● **What the task asks**
The word "images" marks the lines to find; copy every such line from the data below.
── Task inputs ──
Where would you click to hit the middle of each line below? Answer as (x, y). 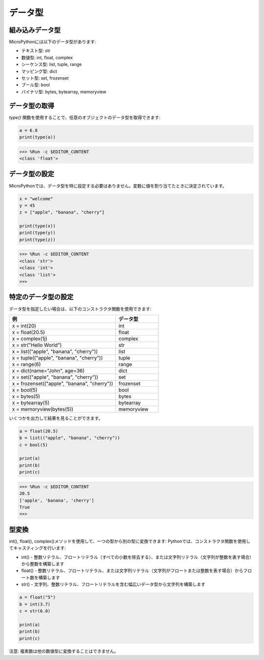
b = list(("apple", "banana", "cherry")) (70, 438)
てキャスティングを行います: (37, 548)
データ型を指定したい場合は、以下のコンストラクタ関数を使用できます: (80, 309)
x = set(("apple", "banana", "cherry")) (55, 377)
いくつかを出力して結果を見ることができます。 (56, 418)
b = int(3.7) (35, 604)
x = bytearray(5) (31, 403)
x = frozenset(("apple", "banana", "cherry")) (63, 383)
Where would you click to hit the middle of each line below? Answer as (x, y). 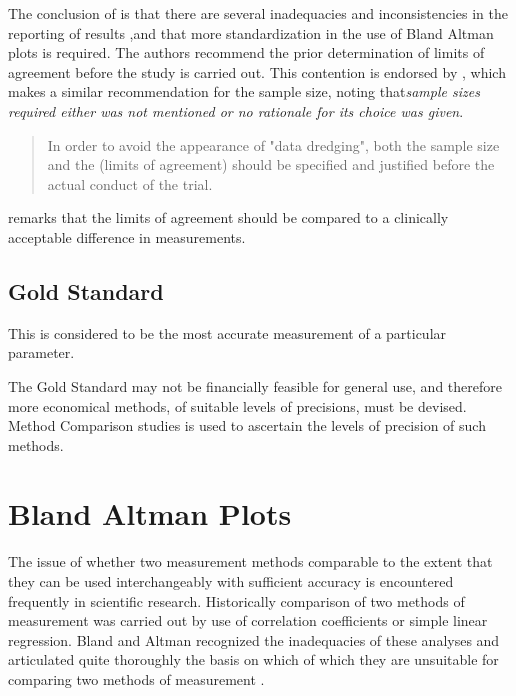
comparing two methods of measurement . (136, 678)
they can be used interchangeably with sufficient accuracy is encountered (231, 581)
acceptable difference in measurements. (127, 236)
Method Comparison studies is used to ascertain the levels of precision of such (247, 425)
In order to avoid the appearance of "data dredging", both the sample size (273, 144)
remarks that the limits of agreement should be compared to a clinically (228, 217)
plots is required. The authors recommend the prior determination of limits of (246, 52)
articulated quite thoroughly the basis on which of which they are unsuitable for (253, 659)
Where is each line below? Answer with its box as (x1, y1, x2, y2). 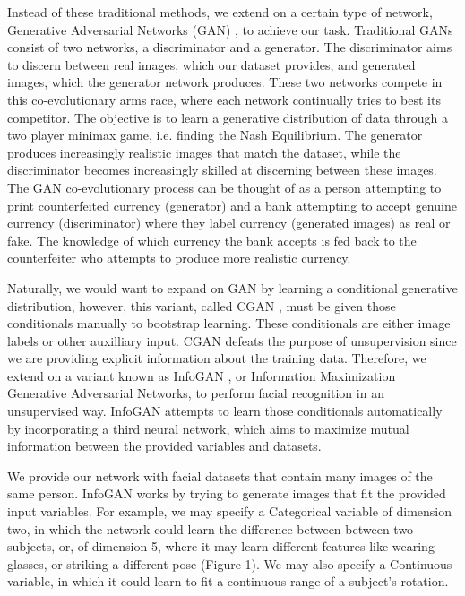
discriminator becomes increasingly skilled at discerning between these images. (7, 160, 437, 179)
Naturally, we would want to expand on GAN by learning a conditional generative (7, 278, 458, 297)
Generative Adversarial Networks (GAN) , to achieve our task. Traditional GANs (7, 20, 453, 39)
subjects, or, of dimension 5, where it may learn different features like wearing (7, 537, 435, 556)
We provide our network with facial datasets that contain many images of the (7, 466, 433, 485)
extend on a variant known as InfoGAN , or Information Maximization (7, 366, 396, 384)
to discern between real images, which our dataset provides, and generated (7, 55, 416, 73)
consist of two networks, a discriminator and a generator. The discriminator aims (7, 38, 452, 56)
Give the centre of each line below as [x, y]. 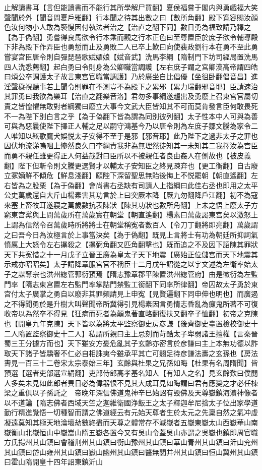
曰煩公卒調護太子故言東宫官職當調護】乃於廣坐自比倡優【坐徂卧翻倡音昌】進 [131, 76]
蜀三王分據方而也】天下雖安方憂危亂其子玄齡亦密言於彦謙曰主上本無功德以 [127, 343]
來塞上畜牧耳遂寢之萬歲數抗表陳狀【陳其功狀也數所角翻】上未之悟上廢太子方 [131, 204]
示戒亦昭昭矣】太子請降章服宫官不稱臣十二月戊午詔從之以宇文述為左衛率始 [127, 264]
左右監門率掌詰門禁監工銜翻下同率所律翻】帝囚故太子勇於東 [159, 284]
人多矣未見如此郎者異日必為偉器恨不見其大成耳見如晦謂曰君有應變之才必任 [127, 383]
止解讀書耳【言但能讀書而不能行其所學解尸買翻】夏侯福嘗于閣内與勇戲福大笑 [131, 7]
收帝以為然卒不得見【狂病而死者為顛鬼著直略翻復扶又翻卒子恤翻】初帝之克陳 [131, 313]
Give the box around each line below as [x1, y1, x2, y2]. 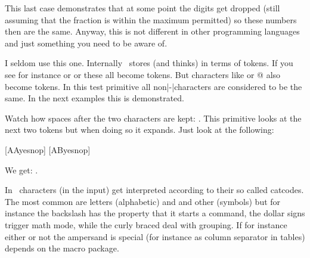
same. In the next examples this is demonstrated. [5, 92, 184, 104]
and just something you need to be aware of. [5, 36, 168, 49]
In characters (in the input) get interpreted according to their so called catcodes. [5, 184, 304, 196]
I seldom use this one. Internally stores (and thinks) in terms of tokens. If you [5, 57, 293, 69]
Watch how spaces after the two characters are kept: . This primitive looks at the [5, 111, 302, 124]
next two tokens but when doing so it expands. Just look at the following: [5, 123, 274, 136]
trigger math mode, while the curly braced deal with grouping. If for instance [5, 218, 287, 231]
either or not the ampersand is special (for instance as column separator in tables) [5, 230, 305, 243]
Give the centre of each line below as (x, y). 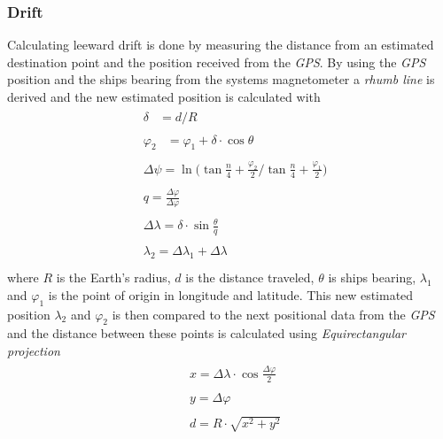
───
● **Solution to the exercise**
discriminator becomes increasingly skilled at discerning between these images. (7, 160, 437, 179)
We provide our network with facial datasets that contain many images of the (7, 466, 433, 485)
to discern between real images, which our dataset provides, and generated (7, 55, 416, 73)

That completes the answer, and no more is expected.